YOUR ASSIGNMENT
Please copy, exactly as they appear below, the lines from the one containing "counsel of the" through the one containing "which he shaketh".

Stored items from a collection:
§ §

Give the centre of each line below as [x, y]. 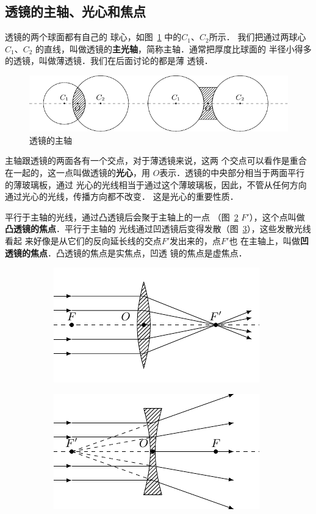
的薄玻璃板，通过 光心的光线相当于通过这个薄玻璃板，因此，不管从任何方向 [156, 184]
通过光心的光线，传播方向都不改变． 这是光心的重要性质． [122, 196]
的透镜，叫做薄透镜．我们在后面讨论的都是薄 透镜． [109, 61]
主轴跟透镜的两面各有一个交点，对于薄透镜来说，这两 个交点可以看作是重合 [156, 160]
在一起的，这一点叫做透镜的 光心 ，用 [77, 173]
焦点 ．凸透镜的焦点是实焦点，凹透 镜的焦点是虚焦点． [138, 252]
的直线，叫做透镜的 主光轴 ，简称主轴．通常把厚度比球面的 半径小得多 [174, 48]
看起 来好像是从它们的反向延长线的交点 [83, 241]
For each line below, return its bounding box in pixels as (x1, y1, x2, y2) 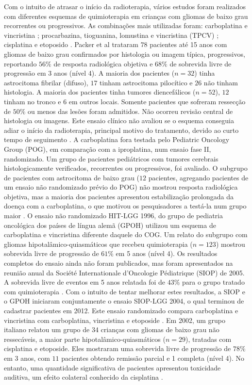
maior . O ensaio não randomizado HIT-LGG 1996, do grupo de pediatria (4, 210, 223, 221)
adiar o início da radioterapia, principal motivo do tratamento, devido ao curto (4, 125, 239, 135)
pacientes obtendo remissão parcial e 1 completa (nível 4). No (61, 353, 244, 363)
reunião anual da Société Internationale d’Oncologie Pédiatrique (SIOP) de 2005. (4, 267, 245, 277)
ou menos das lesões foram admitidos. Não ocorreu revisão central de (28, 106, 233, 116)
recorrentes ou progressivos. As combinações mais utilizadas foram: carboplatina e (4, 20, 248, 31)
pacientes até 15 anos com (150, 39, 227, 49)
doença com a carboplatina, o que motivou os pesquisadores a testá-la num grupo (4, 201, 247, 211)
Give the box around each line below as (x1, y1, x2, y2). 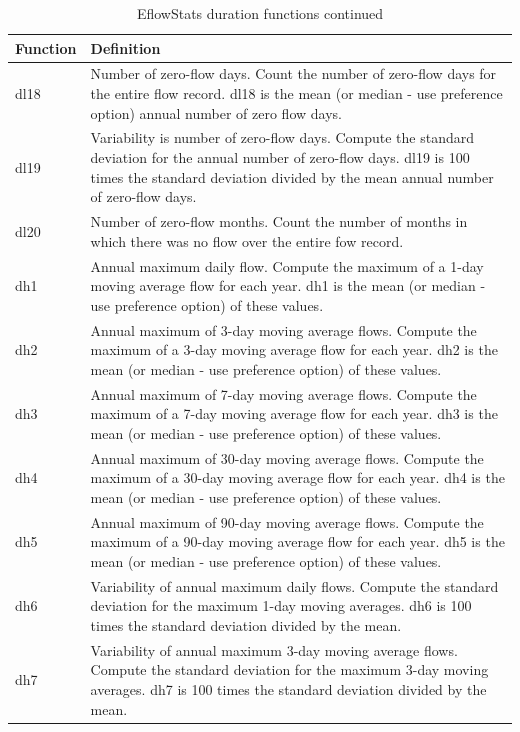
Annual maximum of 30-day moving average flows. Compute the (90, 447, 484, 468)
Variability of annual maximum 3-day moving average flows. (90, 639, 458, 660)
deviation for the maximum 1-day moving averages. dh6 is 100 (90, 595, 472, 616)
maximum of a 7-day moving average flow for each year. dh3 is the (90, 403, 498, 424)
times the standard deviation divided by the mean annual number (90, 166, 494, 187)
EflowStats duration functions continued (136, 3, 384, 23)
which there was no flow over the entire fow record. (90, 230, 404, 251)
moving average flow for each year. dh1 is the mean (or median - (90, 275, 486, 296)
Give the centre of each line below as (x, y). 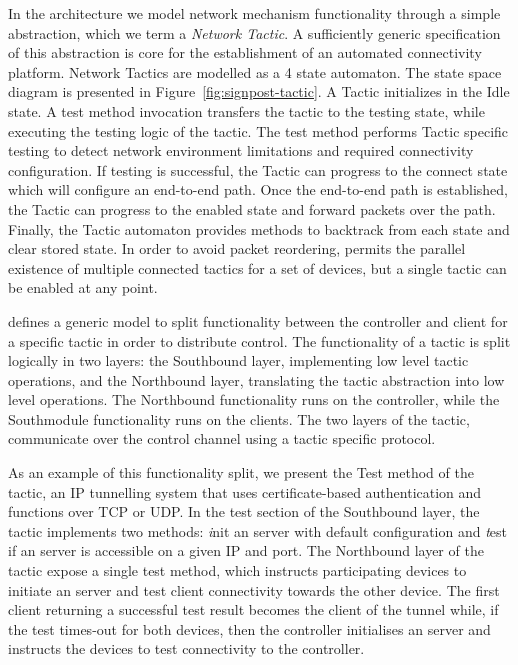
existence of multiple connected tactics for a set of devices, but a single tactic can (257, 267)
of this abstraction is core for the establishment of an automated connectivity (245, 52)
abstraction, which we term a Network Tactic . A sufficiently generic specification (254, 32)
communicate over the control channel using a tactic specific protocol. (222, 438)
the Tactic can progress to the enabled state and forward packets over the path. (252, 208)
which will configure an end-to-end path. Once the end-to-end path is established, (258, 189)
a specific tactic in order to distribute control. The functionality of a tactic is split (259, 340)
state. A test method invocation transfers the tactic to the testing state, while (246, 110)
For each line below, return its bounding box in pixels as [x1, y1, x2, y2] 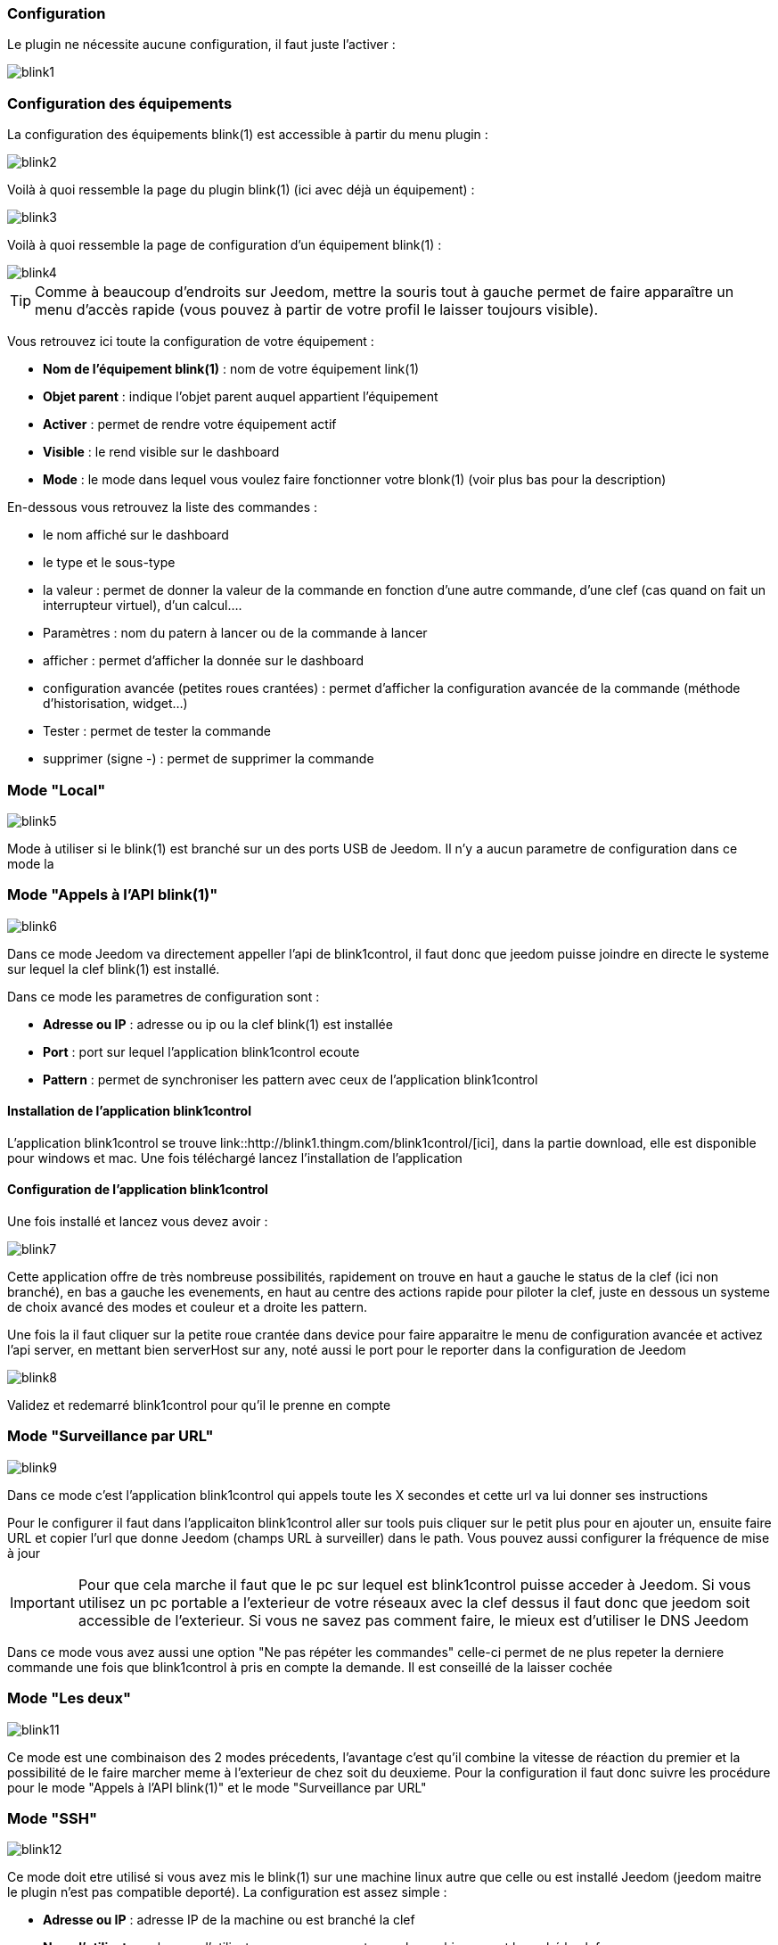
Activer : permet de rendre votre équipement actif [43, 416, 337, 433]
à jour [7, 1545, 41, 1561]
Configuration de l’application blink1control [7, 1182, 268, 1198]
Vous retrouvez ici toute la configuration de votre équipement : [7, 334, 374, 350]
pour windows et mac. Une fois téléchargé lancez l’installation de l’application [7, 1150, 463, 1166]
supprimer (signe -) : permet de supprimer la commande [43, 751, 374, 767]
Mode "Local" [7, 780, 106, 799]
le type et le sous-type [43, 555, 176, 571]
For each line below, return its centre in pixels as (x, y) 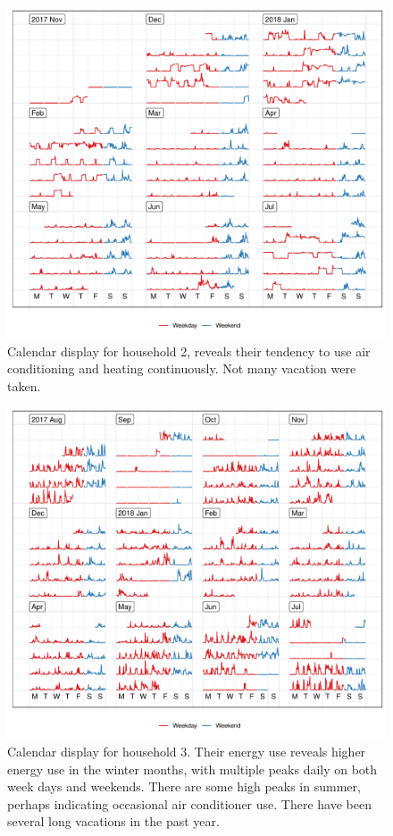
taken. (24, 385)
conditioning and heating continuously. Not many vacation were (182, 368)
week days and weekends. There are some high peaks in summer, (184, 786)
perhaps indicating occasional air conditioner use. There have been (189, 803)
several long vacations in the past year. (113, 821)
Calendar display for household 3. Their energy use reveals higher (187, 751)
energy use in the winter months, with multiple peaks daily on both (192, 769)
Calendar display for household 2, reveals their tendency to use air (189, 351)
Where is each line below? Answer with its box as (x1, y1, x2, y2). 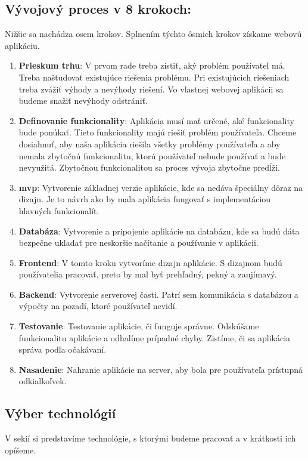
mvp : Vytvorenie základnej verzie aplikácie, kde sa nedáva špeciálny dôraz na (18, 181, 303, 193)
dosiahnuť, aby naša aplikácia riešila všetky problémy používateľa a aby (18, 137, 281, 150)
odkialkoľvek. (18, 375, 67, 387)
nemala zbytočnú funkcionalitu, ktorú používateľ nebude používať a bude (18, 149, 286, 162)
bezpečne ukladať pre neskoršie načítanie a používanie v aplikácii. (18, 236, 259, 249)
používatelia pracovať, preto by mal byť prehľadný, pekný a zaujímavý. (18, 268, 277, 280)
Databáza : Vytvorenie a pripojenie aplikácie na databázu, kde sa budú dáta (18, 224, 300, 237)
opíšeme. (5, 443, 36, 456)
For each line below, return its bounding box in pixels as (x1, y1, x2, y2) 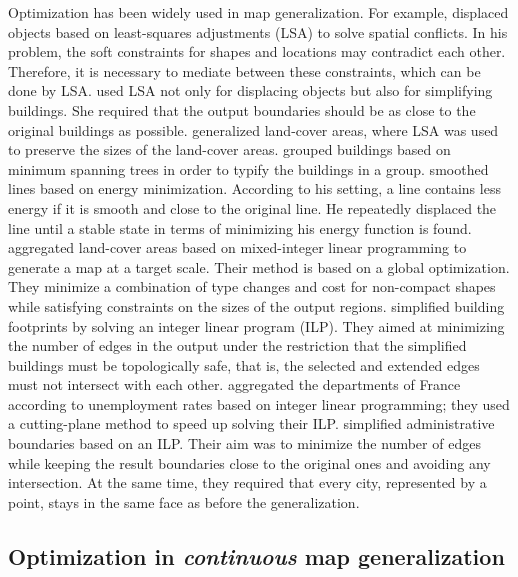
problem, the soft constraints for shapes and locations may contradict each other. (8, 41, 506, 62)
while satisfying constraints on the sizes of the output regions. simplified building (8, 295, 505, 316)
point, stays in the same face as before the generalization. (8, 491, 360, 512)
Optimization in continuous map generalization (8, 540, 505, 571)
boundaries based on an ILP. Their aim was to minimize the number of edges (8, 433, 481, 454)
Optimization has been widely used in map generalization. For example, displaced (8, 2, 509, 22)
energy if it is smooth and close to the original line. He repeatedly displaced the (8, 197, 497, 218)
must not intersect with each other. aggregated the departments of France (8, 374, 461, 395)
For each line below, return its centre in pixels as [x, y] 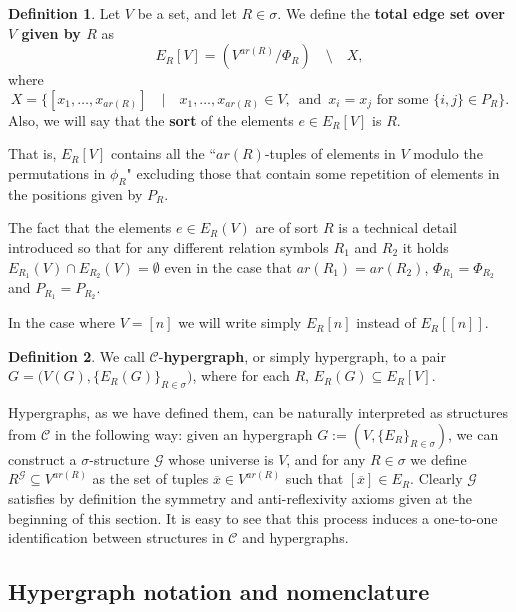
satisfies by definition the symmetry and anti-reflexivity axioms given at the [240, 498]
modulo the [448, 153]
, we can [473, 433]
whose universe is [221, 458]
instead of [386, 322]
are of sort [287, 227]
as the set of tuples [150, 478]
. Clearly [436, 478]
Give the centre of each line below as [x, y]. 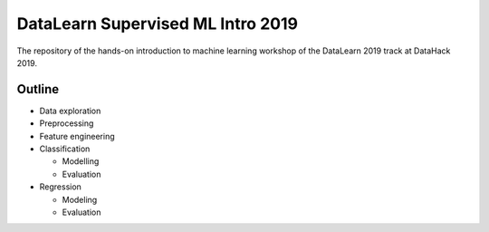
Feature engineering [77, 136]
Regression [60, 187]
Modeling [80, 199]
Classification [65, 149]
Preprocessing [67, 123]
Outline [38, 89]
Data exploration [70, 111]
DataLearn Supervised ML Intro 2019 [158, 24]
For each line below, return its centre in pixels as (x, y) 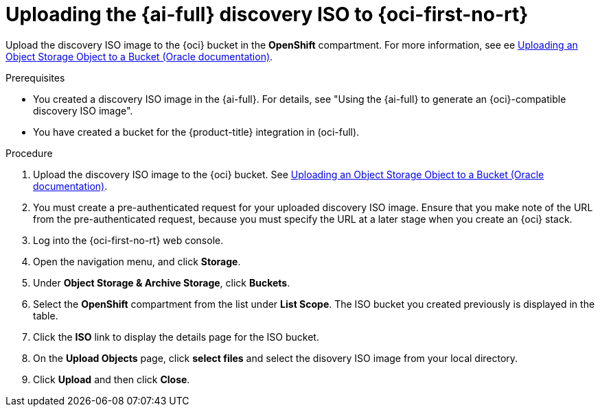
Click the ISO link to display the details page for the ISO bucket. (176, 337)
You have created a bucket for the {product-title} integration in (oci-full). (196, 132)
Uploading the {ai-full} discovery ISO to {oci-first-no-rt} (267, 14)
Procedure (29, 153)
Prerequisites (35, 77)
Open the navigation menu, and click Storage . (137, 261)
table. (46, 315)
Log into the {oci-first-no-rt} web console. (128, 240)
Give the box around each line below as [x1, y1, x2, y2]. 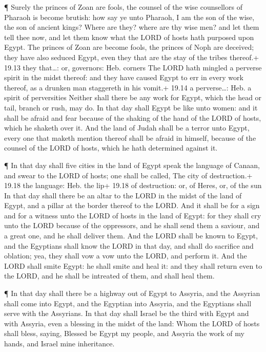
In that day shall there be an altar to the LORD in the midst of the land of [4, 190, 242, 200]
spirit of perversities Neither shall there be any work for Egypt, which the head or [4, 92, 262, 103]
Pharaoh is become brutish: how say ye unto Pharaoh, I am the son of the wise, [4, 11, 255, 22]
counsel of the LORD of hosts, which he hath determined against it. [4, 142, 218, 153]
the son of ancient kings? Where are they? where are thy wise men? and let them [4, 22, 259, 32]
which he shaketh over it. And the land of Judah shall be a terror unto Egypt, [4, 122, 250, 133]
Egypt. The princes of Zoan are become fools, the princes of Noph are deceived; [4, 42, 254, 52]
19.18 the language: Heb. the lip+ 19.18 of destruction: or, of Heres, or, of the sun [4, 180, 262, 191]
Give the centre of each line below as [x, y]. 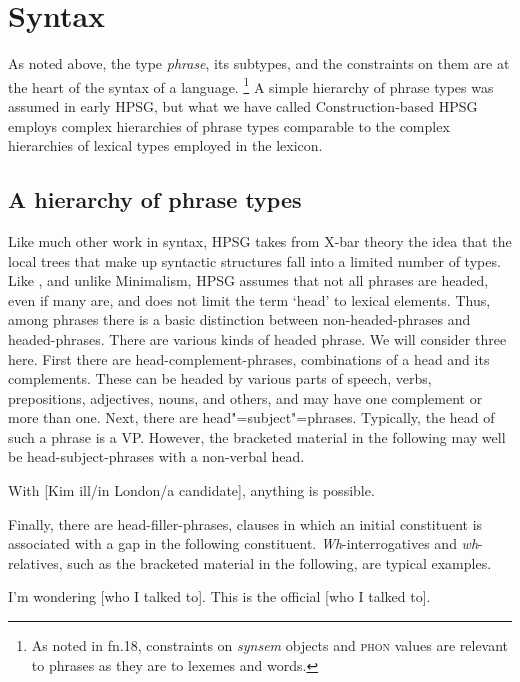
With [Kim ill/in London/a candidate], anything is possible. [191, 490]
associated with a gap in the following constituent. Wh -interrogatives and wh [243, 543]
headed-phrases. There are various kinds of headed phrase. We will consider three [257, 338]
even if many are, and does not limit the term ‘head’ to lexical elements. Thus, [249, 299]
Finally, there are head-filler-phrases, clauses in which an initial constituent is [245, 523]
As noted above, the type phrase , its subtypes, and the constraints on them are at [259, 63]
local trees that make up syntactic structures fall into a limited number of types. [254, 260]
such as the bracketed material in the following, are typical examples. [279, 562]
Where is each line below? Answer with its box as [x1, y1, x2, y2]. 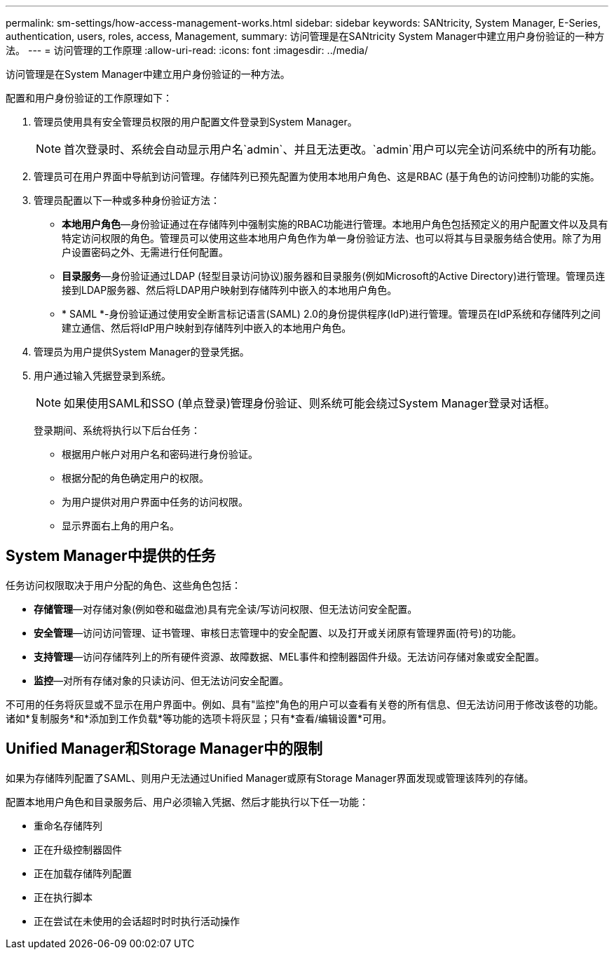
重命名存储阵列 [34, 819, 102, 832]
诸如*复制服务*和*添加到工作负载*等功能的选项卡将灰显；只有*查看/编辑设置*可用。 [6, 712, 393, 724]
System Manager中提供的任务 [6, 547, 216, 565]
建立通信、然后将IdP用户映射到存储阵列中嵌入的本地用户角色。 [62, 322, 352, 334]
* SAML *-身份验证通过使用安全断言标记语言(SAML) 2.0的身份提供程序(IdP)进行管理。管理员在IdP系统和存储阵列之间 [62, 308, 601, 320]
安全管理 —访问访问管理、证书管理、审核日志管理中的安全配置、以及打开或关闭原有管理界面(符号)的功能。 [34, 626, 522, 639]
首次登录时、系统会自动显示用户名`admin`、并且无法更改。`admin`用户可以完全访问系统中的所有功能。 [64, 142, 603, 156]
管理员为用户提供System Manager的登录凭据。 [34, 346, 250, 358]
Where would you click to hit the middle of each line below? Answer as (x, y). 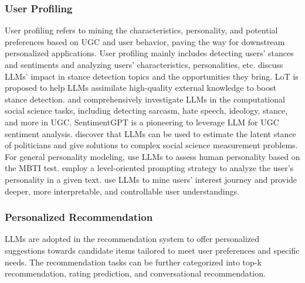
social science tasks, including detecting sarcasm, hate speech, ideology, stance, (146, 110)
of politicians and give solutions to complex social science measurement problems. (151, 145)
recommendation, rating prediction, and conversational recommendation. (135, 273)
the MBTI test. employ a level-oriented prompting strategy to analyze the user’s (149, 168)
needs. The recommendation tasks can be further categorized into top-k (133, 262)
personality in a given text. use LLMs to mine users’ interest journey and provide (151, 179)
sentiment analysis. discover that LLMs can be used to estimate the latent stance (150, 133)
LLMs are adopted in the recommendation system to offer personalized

§ §

SOLUTION TO THE PROBLEM
counsel of the LORD of hosts, which he hath determined against it. [4, 142, 218, 153]
the son of ancient kings? Where are they? where are thy wise men? and let them [4, 22, 259, 32]
which he shaketh over it. And the land of Judah shall be a terror unto Egypt, [4, 122, 250, 133]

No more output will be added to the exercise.